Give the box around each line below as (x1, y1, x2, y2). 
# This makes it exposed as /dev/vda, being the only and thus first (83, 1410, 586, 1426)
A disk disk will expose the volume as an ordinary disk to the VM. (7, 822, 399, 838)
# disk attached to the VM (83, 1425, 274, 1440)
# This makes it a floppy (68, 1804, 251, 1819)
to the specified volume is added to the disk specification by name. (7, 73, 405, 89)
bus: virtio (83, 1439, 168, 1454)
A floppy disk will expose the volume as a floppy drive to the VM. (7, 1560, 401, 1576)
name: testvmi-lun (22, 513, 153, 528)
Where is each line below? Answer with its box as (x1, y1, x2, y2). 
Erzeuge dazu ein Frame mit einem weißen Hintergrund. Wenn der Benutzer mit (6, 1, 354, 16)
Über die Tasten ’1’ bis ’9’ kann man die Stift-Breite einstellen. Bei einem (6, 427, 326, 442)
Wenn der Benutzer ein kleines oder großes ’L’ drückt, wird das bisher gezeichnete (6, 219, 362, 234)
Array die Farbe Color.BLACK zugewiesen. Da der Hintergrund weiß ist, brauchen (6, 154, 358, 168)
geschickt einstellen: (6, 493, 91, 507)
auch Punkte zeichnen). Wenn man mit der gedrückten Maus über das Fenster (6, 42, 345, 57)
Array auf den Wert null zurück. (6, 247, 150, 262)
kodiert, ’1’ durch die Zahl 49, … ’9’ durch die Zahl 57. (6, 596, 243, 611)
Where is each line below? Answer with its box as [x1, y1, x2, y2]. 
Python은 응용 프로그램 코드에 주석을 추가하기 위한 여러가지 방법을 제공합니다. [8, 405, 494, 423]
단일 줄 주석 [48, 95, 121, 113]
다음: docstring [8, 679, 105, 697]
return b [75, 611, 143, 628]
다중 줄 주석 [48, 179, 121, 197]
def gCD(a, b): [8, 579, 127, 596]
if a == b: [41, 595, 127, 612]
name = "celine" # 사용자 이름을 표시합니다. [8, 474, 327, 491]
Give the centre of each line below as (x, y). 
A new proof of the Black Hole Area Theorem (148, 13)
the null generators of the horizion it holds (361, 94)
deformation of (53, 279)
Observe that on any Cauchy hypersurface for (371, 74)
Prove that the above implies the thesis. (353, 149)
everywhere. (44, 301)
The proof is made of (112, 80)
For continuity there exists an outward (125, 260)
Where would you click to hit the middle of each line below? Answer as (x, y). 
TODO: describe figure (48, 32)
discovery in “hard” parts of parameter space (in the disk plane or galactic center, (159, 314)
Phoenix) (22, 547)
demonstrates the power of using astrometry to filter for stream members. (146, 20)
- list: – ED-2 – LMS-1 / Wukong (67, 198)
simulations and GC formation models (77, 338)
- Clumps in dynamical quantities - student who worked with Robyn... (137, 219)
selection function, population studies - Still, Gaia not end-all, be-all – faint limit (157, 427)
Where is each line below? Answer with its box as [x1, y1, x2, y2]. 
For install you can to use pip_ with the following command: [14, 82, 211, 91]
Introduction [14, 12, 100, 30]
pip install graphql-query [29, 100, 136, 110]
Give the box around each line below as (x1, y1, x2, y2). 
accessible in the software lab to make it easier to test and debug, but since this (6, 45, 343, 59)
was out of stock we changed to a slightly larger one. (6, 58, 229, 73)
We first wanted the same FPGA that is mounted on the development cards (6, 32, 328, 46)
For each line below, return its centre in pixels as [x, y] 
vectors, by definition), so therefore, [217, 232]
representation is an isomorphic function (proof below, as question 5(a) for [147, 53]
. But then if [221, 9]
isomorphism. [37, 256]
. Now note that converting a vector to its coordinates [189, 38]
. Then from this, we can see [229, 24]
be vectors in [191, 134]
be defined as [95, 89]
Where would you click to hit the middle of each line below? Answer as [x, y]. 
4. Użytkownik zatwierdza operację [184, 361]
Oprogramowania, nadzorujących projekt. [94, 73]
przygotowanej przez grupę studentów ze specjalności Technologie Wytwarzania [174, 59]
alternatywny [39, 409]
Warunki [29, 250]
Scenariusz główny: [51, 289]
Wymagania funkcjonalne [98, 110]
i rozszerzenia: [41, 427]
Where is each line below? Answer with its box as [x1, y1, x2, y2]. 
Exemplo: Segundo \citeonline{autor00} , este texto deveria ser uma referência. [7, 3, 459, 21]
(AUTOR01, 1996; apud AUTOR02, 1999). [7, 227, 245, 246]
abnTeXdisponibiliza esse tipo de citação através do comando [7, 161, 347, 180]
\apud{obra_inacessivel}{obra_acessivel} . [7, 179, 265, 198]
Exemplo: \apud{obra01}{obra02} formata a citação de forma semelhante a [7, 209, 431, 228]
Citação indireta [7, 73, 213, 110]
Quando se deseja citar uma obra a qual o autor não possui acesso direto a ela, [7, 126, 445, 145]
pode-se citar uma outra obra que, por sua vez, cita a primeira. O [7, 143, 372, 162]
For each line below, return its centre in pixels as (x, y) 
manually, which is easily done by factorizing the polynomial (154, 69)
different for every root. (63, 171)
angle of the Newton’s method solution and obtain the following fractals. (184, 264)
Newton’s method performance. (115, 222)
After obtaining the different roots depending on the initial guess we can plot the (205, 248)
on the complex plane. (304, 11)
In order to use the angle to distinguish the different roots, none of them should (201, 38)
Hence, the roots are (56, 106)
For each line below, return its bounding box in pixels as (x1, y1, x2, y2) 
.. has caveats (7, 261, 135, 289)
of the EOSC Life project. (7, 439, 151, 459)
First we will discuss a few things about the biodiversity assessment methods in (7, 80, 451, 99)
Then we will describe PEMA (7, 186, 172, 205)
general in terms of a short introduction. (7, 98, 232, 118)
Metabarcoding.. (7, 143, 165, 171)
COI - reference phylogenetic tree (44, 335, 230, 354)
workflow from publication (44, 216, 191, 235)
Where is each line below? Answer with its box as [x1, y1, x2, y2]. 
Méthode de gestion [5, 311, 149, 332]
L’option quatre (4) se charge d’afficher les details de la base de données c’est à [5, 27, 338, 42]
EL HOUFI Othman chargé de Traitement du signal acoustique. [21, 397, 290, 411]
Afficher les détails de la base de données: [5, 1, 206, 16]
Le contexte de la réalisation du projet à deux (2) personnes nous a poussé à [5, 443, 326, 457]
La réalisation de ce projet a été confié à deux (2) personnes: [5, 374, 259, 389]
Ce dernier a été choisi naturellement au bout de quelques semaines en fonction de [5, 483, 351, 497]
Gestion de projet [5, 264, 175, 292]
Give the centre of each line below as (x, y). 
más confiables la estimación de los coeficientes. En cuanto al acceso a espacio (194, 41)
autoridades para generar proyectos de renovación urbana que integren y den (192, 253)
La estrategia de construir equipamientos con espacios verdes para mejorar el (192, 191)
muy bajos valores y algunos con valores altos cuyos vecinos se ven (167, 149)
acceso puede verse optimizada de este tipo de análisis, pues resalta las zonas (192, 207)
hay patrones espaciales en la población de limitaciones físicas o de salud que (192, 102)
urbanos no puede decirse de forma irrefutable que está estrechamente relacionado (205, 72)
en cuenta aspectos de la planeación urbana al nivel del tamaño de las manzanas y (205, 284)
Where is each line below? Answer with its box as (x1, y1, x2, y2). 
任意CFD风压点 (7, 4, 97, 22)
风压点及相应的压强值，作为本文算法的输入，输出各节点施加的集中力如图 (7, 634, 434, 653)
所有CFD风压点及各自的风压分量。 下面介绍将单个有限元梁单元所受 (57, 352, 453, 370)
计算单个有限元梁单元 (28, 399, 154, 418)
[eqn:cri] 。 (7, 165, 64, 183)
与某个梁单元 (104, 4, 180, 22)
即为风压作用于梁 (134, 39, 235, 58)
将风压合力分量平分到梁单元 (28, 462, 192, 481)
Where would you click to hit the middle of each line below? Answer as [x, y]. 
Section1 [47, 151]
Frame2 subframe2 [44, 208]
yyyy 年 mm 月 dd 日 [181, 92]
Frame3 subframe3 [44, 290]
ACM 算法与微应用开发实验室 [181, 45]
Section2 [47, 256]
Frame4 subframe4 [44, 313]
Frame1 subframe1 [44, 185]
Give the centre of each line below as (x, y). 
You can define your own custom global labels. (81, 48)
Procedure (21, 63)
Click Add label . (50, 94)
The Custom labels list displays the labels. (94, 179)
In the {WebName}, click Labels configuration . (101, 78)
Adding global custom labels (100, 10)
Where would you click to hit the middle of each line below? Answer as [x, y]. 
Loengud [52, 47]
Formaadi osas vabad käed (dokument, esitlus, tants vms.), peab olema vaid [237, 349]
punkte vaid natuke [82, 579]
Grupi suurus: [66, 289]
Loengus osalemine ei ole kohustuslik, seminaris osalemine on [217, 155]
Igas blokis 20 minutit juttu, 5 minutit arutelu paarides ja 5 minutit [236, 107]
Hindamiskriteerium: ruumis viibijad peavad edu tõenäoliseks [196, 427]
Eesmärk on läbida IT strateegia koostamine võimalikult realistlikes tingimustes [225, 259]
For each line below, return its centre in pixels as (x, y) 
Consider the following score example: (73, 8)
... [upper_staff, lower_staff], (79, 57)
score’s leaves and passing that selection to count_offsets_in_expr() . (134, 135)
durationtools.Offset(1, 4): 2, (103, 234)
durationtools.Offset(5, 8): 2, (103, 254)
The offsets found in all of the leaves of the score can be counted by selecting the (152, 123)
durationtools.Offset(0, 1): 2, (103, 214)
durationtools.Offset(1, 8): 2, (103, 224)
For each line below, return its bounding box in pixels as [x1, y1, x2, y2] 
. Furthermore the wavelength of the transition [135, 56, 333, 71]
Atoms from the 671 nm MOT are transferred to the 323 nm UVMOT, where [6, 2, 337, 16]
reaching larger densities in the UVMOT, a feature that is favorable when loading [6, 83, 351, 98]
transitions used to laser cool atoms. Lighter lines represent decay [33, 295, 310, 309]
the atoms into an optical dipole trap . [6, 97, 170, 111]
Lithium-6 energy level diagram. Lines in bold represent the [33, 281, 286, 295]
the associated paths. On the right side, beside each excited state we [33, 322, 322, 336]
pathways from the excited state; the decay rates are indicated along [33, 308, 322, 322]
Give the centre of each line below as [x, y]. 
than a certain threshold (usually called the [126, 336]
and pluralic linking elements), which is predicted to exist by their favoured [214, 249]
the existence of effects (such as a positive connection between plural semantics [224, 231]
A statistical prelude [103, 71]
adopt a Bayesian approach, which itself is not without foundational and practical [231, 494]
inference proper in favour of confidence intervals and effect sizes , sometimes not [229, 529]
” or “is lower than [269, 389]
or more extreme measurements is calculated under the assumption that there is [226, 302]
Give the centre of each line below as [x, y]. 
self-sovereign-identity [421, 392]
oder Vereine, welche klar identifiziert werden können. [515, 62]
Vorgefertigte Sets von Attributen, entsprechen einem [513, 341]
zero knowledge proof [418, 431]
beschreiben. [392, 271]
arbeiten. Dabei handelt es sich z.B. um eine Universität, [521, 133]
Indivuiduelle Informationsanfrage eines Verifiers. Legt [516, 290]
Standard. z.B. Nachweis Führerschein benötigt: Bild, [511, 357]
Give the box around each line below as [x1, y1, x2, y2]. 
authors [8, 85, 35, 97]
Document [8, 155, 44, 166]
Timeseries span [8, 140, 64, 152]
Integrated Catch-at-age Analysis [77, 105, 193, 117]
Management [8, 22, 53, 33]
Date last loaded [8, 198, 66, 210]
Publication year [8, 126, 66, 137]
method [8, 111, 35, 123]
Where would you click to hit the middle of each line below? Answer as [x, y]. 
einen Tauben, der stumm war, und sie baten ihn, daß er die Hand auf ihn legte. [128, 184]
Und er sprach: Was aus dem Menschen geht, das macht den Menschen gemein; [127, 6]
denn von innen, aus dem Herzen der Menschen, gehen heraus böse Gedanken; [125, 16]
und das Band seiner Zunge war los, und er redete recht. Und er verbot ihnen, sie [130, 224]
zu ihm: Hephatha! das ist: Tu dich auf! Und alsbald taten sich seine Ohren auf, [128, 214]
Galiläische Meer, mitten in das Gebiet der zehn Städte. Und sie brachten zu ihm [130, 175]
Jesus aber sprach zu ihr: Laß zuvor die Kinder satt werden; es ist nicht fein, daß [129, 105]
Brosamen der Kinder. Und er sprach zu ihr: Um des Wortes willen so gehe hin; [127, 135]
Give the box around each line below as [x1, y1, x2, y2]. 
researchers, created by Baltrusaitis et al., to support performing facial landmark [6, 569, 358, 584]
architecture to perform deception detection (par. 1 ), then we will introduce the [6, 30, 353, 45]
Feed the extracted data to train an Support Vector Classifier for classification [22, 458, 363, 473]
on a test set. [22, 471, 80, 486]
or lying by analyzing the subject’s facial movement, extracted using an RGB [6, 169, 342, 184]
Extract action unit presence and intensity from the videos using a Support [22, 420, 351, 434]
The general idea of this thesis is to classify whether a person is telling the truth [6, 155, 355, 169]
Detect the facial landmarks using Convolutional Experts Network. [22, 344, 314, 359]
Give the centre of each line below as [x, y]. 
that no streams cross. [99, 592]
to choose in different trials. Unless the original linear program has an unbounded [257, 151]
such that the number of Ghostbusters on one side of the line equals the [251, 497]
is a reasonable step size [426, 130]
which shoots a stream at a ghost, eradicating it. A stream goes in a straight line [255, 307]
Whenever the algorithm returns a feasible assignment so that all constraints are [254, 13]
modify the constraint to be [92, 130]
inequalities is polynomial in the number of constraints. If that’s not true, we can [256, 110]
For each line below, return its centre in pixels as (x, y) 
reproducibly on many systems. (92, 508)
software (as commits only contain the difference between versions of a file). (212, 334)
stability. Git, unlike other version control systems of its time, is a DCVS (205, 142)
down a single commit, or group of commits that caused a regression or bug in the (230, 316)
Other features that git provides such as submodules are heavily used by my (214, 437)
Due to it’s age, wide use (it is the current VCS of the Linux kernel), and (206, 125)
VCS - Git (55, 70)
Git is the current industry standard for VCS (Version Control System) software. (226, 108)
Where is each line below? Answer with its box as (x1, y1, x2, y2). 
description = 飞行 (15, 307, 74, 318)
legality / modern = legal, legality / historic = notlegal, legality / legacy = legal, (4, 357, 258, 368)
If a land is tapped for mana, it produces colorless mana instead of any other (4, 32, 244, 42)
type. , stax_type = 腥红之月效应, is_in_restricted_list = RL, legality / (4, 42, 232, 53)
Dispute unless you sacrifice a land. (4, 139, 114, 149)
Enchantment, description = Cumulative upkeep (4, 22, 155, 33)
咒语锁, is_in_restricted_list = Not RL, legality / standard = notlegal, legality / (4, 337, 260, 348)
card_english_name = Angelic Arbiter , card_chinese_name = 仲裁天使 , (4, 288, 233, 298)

★ ★ ★

Assigned task> From the line that has "Extract action unit" through the line that has "modify the constraint to be [92, 130]", copy every line exactly as it appears above, and leave out all others.

Task solution>
Extract action unit presence and intensity from the videos using a Support [22, 420, 351, 434]
The general idea of this thesis is to classify whether a person is telling the truth [6, 155, 355, 169]
Detect the facial landmarks using Convolutional Experts Network. [22, 344, 314, 359]
Give the centre of each line below as [x, y]. 
that no streams cross. [99, 592]
to choose in different trials. Unless the original linear program has an unbounded [257, 151]
such that the number of Ghostbusters on one side of the line equals the [251, 497]
is a reasonable step size [426, 130]
which shoots a stream at a ghost, eradicating it. A stream goes in a straight line [255, 307]
Whenever the algorithm returns a feasible assignment so that all constraints are [254, 13]
modify the constraint to be [92, 130]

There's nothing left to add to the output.